Odessa, Texas 79763


The objective of this study is to compare scalpel vs. diathermy in abdominal wall incision in pregnant patients undergoing repeat elective cesarean delivery.

Study summary:

It is hypothesized that wall incisions made by diathermy compared to scalpel during repeat cesarean delivery will have less incision time, as well as less blood loss.

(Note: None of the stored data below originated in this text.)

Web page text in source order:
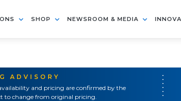
SHOP NEWSROOM & MEDIA
ADVISORY
and pricing are confirmed by the
to change from original pricing.
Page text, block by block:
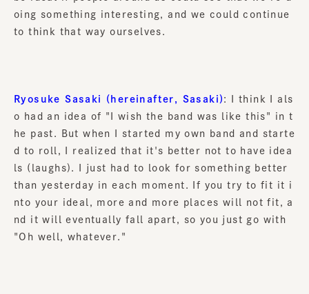
oing something interesting, and we could continue
to think that way ourselves.
Ryosuke Sasaki (hereinafter, Sasaki) : I think I als
o had an idea of "I wish the band was like this" in t
he past. But when I started my own band and starte
d to roll, I realized that it's better not to have idea
ls (laughs). I just had to look for something better
than yesterday in each moment. If you try to fit it i
nto your ideal, more and more places will not fit, a
nd it will eventually fall apart, so you just go with
"Oh well, whatever."
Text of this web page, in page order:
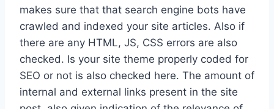
makes sure that that search engine bots have
crawled and indexed your site articles. Also if
there are any HTML, JS, CSS errors are also
checked. Is your site theme properly coded for
SEO or not is also checked here. The amount of
internal and external links present in the site
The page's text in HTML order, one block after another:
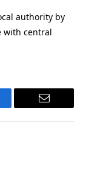
authority by
with central
Email
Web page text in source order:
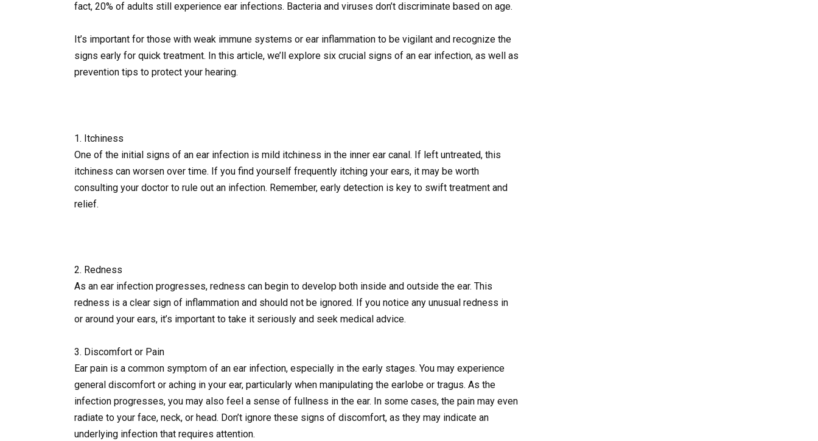
fact, 20% of adults still experience ear infections. Bacteria and viruses don’t discriminate based on age.
It’s important for those with weak immune systems or ear inflammation to be vigilant and recognize the
signs early for quick treatment. In this article, we’ll explore six crucial signs of an ear infection, as well as
prevention tips to protect your hearing.
1. Itchiness
One of the initial signs of an ear infection is mild itchiness in the inner ear canal. If left untreated, this
itchiness can worsen over time. If you find yourself frequently itching your ears, it may be worth
consulting your doctor to rule out an infection. Remember, early detection is key to swift treatment and
relief.
2. Redness
As an ear infection progresses, redness can begin to develop both inside and outside the ear. This
redness is a clear sign of inflammation and should not be ignored. If you notice any unusual redness in
or around your ears, it’s important to take it seriously and seek medical advice.
3. Discomfort or Pain
Ear pain is a common symptom of an ear infection, especially in the early stages. You may experience
general discomfort or aching in your ear, particularly when manipulating the earlobe or tragus. As the
infection progresses, you may also feel a sense of fullness in the ear. In some cases, the pain may even
radiate to your face, neck, or head. Don’t ignore these signs of discomfort, as they may indicate an
underlying infection that requires attention.
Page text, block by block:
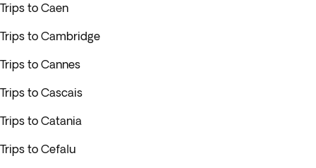
Trips to Caen
Trips to Cambridge
Trips to Cannes
Trips to Cascais
Trips to Catania
Trips to Cefalu
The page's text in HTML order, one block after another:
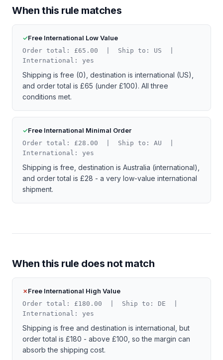
When this rule matches
Free International Low Value
Order total: £65.00 | Ship to: US |
International: yes
Shipping is free (0), destination is international (US),
and order total is £65 (under £100). All three
conditions met.
Free International Minimal Order
Order total: £28.00 | Ship to: AU |
International: yes
Shipping is free, destination is Australia (international),
and order total is £28 - a very low-value international
shipment.
When this rule does not match
Free International High Value
Order total: £180.00 | Ship to: DE |
International: yes
Shipping is free and destination is international, but
order total is £180 - above £100, so the margin can
absorb the shipping cost.
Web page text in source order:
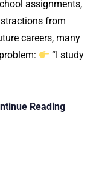
assignments,
from
careers, many
“I study
Reading
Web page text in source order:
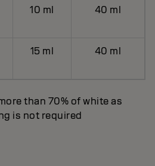
10 ml 40 ml
15 ml 40 ml
than 70% of white as
is not required
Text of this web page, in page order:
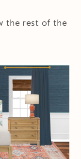
the rest of the
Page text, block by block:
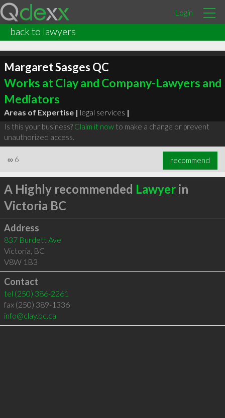
Login
back to lawyers
Margaret Sasges QC
Works at Clay and Company-Lawyers and
Mediators
Areas of Expertise | legal services |
Is this your business? Claim it nowto make a change or prevent
unauthorized access.
∞ 6 recommend
A Highly recommended Lawyerin
Victoria BC
Address
837 Burdett Ave
Victoria, BC
V8W 1B3
Contact
tel (250) 386-2261
fax (250) 389-1336
info@clay.bc.ca
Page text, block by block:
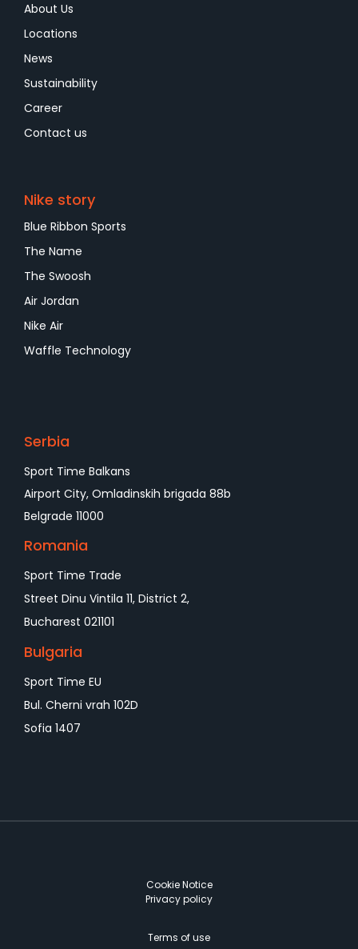
About Us
Locations
News
Sustainability
Career
Contact us
Nike story
Blue Ribbon Sports
The Name
The Swoosh
Air Jordan
Nike Air
Waffle Technology
Serbia
Sport Time Balkans
Airport City, Omladinskih brigada 88b
Belgrade 11000
Romania
Sport Time Trade
Street Dinu Vintila 11, District 2,
Bucharest 021101
Bulgaria
Sport Time EU
Bul. Cherni vrah 102D
Sofia 1407
Cookie Notice
Privacy policy
Terms of use
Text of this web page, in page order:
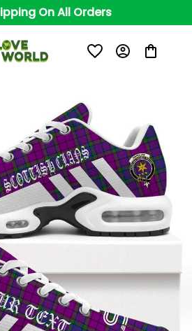
On All Orders
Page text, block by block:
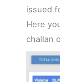
issued
Here
challan
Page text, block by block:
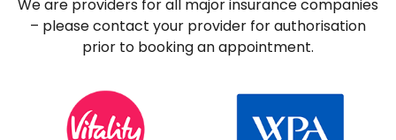
We are providers for all major insurance companies
– please contact your provider for authorisation
prior to booking an appointment.
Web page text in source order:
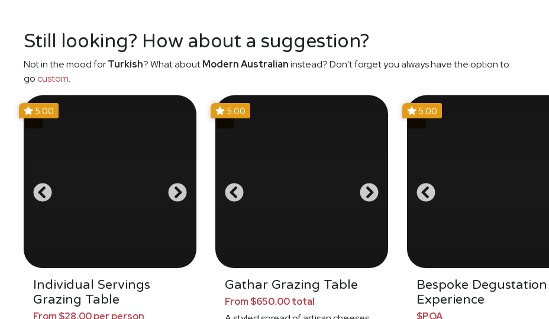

A second hypothesis is that the use of diathermy, compared with scalpel will not increase in post-operative pain. 1. This is a randomized prospective study in women undergoing elective repeat cesarean delivery at Medical Center Hospital in Odessa Texas. 2. Women undergoing cesarean delivery will be randomized into two groups: One group will undergo diathermy to incise the entire abdominal wall ,which includes skin, subcutaneous tissue, rectus muscle until the peritoneal cavity is visible. On the other group scalpel will be used to achieve the same aim. 3. A standardized abdominal wall incision will be made with either diathermy in cut mode or scalpel. Diathermy will be set in a cut mode with standard setting as per surgeons preference. All patients in the study will get standard skin incision in terms of length and depth which will be marked by a ruler. 4. Incision time ( measured in minutes and seconds with stop watch) and amount of bleeding will be measured. Blood loss will be calculated by weighing (in grams) the "used" lap sponges and comparing this to the weight (in grams0 of "fresh" lap sponges. 5. Post-operative pain will be measured by a Visual Analogue Scale (VAS). Measurements will be taken at 6:00 to 7:00 AM from post -op day 1 until hospital discharge.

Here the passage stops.